::: Record excerpts
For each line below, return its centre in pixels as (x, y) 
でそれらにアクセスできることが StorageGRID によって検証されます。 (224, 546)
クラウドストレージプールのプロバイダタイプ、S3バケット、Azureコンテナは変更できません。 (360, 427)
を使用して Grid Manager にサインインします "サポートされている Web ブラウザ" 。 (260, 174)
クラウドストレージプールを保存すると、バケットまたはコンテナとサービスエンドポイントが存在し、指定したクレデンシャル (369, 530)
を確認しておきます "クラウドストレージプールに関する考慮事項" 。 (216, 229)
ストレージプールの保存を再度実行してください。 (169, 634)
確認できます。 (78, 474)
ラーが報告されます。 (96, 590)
::::::
::: Record excerpts
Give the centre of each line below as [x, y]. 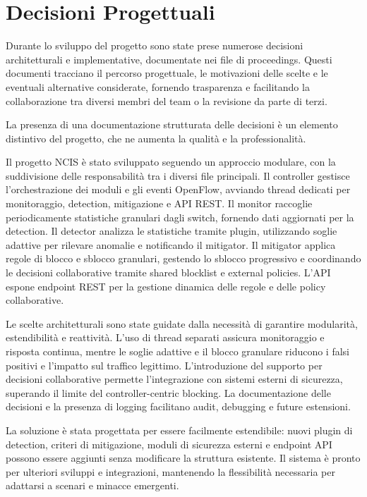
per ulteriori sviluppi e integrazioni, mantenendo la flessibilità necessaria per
::::::
**Task:** Take the lines above from the one containing "クラウドストレージプールのプロバイダタイプ、S3バケット、Azureコンテナは変更できません。 (360, 427)" down to the one containing "ラーが報告されます。 (96, 590)", and transcribe them exactly, both ends included.

**Response to this exercise:**
クラウドストレージプールのプロバイダタイプ、S3バケット、Azureコンテナは変更できません。 (360, 427)
を使用して Grid Manager にサインインします "サポートされている Web ブラウザ" 。 (260, 174)
クラウドストレージプールを保存すると、バケットまたはコンテナとサービスエンドポイントが存在し、指定したクレデンシャル (369, 530)
を確認しておきます "クラウドストレージプールに関する考慮事項" 。 (216, 229)
ストレージプールの保存を再度実行してください。 (169, 634)
確認できます。 (78, 474)
ラーが報告されます。 (96, 590)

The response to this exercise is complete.